Data records:

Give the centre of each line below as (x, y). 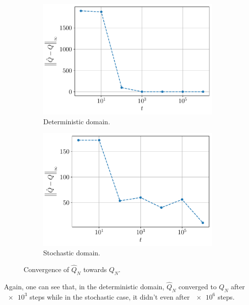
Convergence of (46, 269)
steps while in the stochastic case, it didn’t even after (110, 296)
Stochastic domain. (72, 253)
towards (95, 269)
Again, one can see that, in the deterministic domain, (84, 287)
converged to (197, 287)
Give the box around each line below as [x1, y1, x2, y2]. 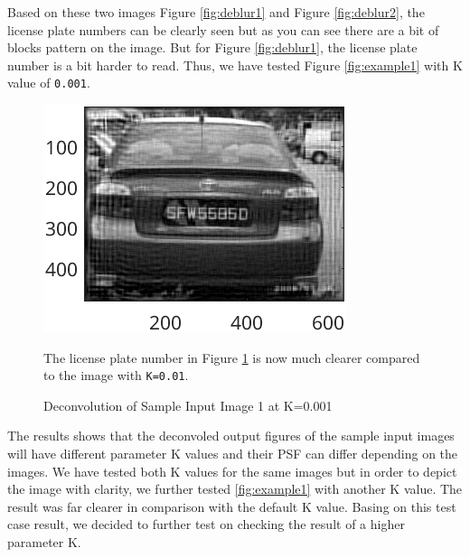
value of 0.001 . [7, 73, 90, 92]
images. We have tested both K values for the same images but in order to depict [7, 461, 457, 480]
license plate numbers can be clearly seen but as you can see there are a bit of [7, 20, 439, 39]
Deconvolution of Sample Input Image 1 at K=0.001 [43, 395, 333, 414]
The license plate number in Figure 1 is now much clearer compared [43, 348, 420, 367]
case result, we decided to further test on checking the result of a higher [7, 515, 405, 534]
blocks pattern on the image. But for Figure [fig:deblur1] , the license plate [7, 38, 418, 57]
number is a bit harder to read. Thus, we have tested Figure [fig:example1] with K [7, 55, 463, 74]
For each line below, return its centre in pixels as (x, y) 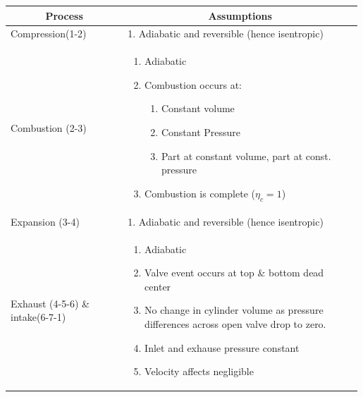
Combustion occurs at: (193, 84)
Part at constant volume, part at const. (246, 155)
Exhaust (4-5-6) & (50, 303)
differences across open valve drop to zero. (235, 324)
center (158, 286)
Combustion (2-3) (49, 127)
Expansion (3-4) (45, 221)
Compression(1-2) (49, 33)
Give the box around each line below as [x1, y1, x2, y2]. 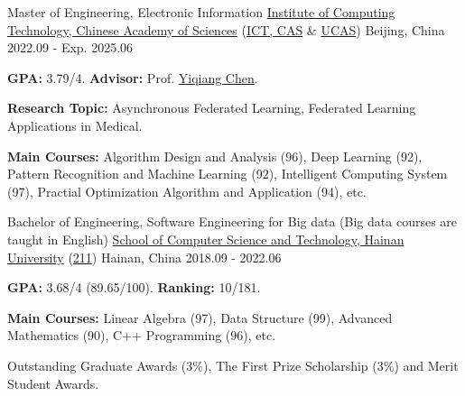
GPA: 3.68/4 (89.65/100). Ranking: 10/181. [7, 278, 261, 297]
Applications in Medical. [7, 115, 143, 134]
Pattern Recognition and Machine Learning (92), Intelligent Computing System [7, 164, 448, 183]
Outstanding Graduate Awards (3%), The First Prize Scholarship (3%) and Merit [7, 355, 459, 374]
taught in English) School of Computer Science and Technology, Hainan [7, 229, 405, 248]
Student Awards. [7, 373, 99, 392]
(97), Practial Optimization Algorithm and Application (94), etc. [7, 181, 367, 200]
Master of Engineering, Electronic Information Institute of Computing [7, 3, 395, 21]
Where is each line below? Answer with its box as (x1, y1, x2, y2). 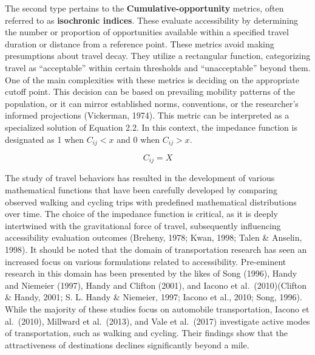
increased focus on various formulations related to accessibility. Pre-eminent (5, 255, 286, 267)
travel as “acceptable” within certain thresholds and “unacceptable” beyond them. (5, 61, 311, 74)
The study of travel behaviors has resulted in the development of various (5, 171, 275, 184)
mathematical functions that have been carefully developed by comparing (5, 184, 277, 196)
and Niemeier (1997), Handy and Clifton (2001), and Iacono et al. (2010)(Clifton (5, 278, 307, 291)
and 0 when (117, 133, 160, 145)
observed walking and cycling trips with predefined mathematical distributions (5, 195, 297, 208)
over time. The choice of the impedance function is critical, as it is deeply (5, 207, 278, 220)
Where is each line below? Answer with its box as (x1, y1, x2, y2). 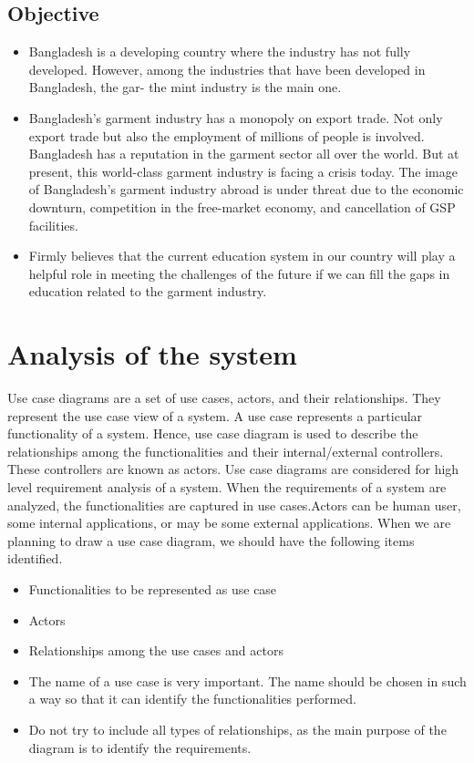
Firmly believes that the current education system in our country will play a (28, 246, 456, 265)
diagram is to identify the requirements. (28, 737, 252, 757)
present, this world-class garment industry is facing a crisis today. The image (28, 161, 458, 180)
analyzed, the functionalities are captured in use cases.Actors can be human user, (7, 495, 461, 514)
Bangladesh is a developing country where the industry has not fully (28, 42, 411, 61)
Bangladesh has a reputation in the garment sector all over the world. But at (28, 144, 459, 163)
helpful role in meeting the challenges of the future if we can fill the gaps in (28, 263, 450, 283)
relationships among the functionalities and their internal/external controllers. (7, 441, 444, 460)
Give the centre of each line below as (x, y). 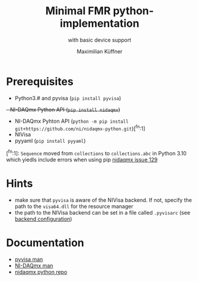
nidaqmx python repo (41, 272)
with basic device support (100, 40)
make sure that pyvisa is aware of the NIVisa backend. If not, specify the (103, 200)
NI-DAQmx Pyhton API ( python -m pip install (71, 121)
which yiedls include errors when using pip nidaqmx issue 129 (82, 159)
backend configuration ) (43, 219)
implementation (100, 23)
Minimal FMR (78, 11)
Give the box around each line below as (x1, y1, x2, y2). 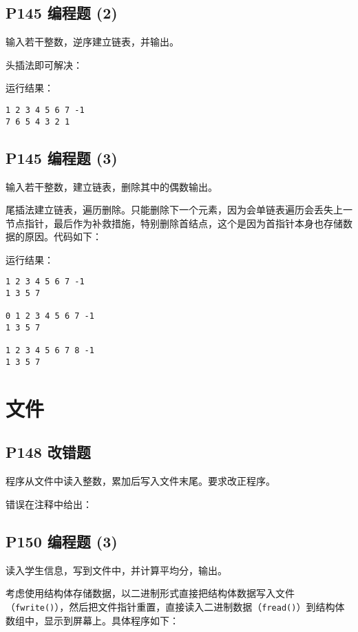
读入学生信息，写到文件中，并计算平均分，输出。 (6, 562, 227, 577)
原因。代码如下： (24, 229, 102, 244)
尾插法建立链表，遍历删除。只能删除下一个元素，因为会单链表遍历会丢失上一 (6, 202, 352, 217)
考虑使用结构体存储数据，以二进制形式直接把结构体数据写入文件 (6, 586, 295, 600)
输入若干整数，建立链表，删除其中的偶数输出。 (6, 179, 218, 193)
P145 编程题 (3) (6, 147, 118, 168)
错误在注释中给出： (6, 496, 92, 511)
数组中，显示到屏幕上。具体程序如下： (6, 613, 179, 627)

- Your objective
Count the lines above that include the string "Bangladesh". Write only the number.

- Result for this task
2